A number of my posts this year have been about construction projects that have sprung up around the Orlando area. If you were to look at just the construction projects you'd think that the economy had turned a corner in Orlando. And you'd be wrong.

The economy is a lot more complex than a simple boom-and-bust cycle might indicate. While it's true that new projects are going up in transportation, retail and apartment residential, major retail stores are still closing, and many large retail stores that have been shutting down since the early 2000s are still closed. Economic recovery in Orlando is spotty at best.

Closed Super Target Exterior

This used to be a Super Target at Dorscher and West Colonial, a few blocks west of N. Hiawassee and West Colonial. I'd shopped at this particular store last Christmas, and I headed over there today to look for plastic containers for a home project. When I got there my wife and I were both shocked to see the store as you see it now. I stopped, walked around to grab a few shots, and then went inside to look around.

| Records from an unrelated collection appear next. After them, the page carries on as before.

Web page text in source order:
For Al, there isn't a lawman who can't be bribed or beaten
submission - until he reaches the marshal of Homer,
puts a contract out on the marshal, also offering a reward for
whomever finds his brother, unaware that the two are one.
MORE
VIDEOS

Closed Super Target Exterior

Not much was left inside except for the fixtures, and damn little of those. Just about everything that could be taken out had been taken out, all the way out to the walls. While I was there I ran into a guy who was supervising the final removal of unsold fixtures and hardware. He told me that the store had been closed around the first of February because Target had built a new Super Target west in Winter Garden, and they'd converted the older Target store at Maguire and East Colonial across from Fashion Square Mall into a second Super Target. The guy made the observation that with those two stores nobody wanted to drive to that original Super Target, and the area couldn't support it, so they closed it. Merchandise and a portion of the store staff went to work at the other two stores.

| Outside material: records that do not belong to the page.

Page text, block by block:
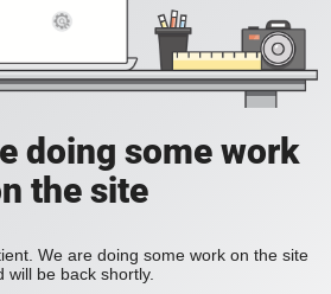
doing some work
the site
We are doing some work on the site
will be back shortly.
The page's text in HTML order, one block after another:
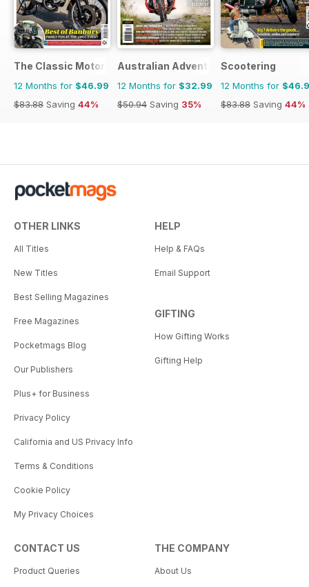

Closed Super Target Interior

What is sad about this store is that at one time is was the sales leader in the area. It was also one of the first Super Targets to go in, right next door to the original Target. When it converted from Target to Super Target, the Burlington Coat Factory moved into the left half of the Target original store and a furniture store into the right half. The old store was that large.

Earlier Target, now Burlington Coat Factory
Former Service Merchandise, Long Since Closed

But the Super Target isn't the only store in that area that will now stand empty. At the far end of the original Target's shopping center are an old Service Merchandise that was closed in the very early 2000s and what started as a super-sized Goodings Grocery store right next to it. The Service Merchandise has never reopened as anything else, while the Gooding's reopened for a few years as an independent food market. It was closed again around 2005, and it's been shuttered ever since.

Former Gooding's Grocer, :Long Since Closed

Combine this will the still-shuttered Circuit City further west, and all the shuttered stores further west in West Oaks Mall (Broders, Chevy's, Toys 'R' Us, and in the future Best Buy) as well as many smaller stores, and you see a continuing economic blight around the section of town all up and down Colonial.

Orlando Gas Prices 7 April 2012

And then, of course, my obligatory weekend gas fillup at the Hess station close to home. Gas prices have been hovering between $3.80 and $3.98/gallon for regular. As soon as Labor Day hits those prices will march well past $4.00. I've read we could see $5.00/gallon gas this year. Will we? I have no idea, but it wouldn't surprise me. My wife and I need to get our next high MPG vehicle as soon as possible to minimize the impact.

Technical

Olympus E-P2 with Panasonic 14mm. Post processing done in Lightroom 4.